Qu’est-ce qui dicte vos choix dans votre travail ?
Je suis une artiste de l’instant. J’aime dominer mon support dès les premiers traits. Le dessin me donne une grande liberté artistique. J’utilise les stylos, les feutres, l’encre de chine, l’encre gel, la gouache, l’acrylique ou l’huile selon mes besoins. Le support peut être carton, papier dessin, bois ou toile. L’œuvre naît de la spontanéité de mon geste. Je raffine ensuite, simple coup d’œil esthétique.  Mon inconscient retient beaucoup d’images,  mon imagination les dispatche selon des critères particuliers. Chaque œuvre est un voyage à l’intérieur de moi-même à un moment donné, elle est unique.
Vous utilisez beaucoup de cartons, de bois, vous avez peint des échelles en bois récupérées. Exprimez-vous un souci écologique?

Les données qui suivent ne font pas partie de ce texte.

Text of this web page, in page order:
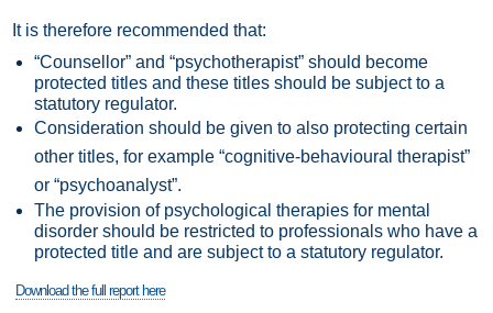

Une envie de faire revivre, surtout pour les échelles abandonnées près des poubelles, du matériel utile. Le carton, le journal, le bois et bien d’autres supports sont recyclables par les mains de l’artiste. C’est écologique, certes, mais cela aide aussi l’artiste à s’actualiser.
Pourquoi tant d’éléments féminins dans votre œuvre ?
Peut-être parce que je déborde de féminité. C’est un besoin, mais je ne suis pas féministe.
Quelle préférence accordez-vous à vos expositions ?
Je pense que le lieu et l’organisation sont importants pour exposer des œuvres. Ma première exposition au Maroc en 2007 a été à la Galerie Chaïbia d’El Jadida. Mes toiles étaient grandes, elles avaient besoin d’espace pour que les visiteurs apprécient leur contenu. J’ai beaucoup aimé ce lieu historique et la fréquentation de la population avoisinante était intéressante. J’aime les expositions collectives construites dans une optique culturelle où les artistes viennent d’origines diverses. Actuellement, j’expose à Torino en Italie dans le cadre d’une Biennale d’art Stemperando 2010 qui regroupe 66 artistes de tous les horizons et qui se déplacera en septembre à Cosenza et en janvier à Roma.
Je tiens à ce que ma présence dans une exposition soit respectée ; chaque œuvre doit avoir sa place ; une exposition bien organisée évite les mélanges de mauvais goût.